The children waved and shouted.
“Bye, Rynel-hyung!”
“Come back for sure!”
“Next time I’ll tell you my adventure story!”
Rynel bowed his head and smiled.
“Yeah. It’s a promise.”
At that, Kiriem—the oldest of the kids—held out a finger.
“Promises… you have to hook fingers.”
Rynel quietly pulled off his glove and hooked the child’s small finger.
“I’ll come back. For sure.”
The other kids all stuck out their fingers at once.
“Me too!”
“Me too!”
“Hyung, you promised all of us!”
Monero snorted a laugh at the side.
“At this rate, you’ve made a contract with every kid in the village.”
“More contracts are better.”
Rynel smiled.
Monero winked.
“Yeah. Keep that contract.”
The old man watched them in silence, then said,
“Snow covers everything, but memory remains.
This farewell will become another meeting someday.”
Snowflakes drifted softly.
Rynel took a deep breath.
Then he looked at each child and said,
“Someday, one of you will start a legend.
You’ll follow dragon footprints, cross the forest, and fly through the sky.”
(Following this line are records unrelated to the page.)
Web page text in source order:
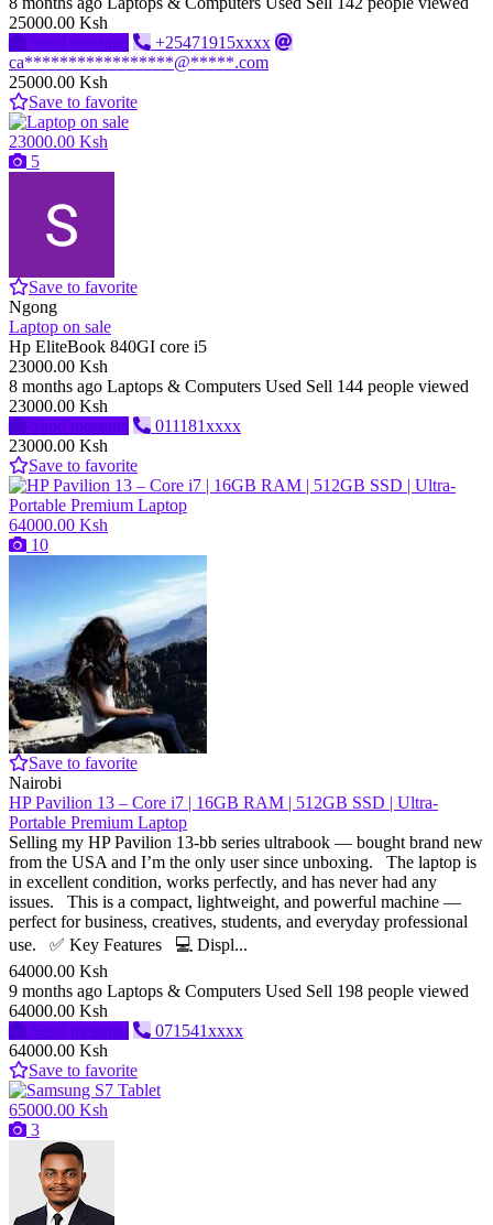
25000.00 Ksh
Send message
+25471915xxxx
ca*****************@*****.com
25000.00 Ksh
Save to favorite
23000.00 Ksh
5
Save to favorite
Ngong
Laptop on sale
Hp EliteBook 840GI core i5
23000.00 Ksh
8 months ago Laptops & Computers Used Sell 144 people viewed
23000.00 Ksh
Send message
011181xxxx
23000.00 Ksh
Save to favorite
64000.00 Ksh
10
Save to favorite
Nairobi
HP Pavilion 13 – Core i7 | 16GB RAM | 512GB SSD | Ultra-
Portable Premium Laptop
Selling my HP Pavilion 13-bb series ultrabook — bought brand new
from the USA and I’m the only user since unboxing. The laptop is
in excellent condition, works perfectly, and has never had any
issues. This is a compact, lightweight, and powerful machine —
perfect for business, creatives, students, and everyday professional
use. ✅ Key Features 💻 Displ...
64000.00 Ksh
9 months ago Laptops & Computers Used Sell 198 people viewed
64000.00 Ksh
Send message
071541xxxx
64000.00 Ksh
Save to favorite
65000.00 Ksh
3
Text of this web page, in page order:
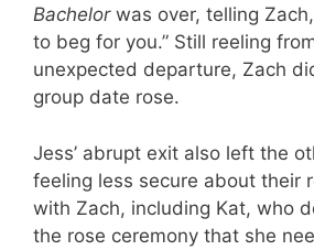
Bachelorwas over, telling Zach,
to beg for you.” Still reeling
unexpected departure, Zach
group date rose.
Jess’ abrupt exit also left the
feeling less secure about their
with Zach, including Kat, who
the rose ceremony that she
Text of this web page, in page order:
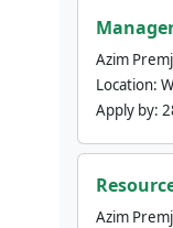
Azim
Location:
Apply by:
Azim
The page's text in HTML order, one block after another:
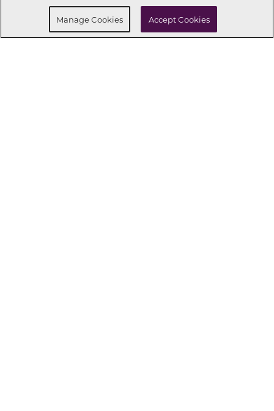
Schedule a tour
Manage Cookies Accept Cookies

The children’s eyes glittered.
“And then,
tell me that story too.”
He waved, and took a step out onto the snowy plain.
The children kept waving for a long time.
The red gem didn’t shine.
But inside it, a quiet ember remained—
waiting for the next story.
◇
In a room where the stove fire flickered,
the children sat around the hearth and opened a storybook.
One of them asked softly.
“Mom… was the dragon real?”
The woman looked out the window quietly.
Toward the sky—toward the direction where the dragon had vanished.
“…It was.
And someday, it might come again.”
The children stared out the window without a word.
Then, far along the mountain ridge,
a red shadow cut through the white snow and passed across the sky.
Like a legend that still wasn’t finished.
Snow covers everything, but memory remains.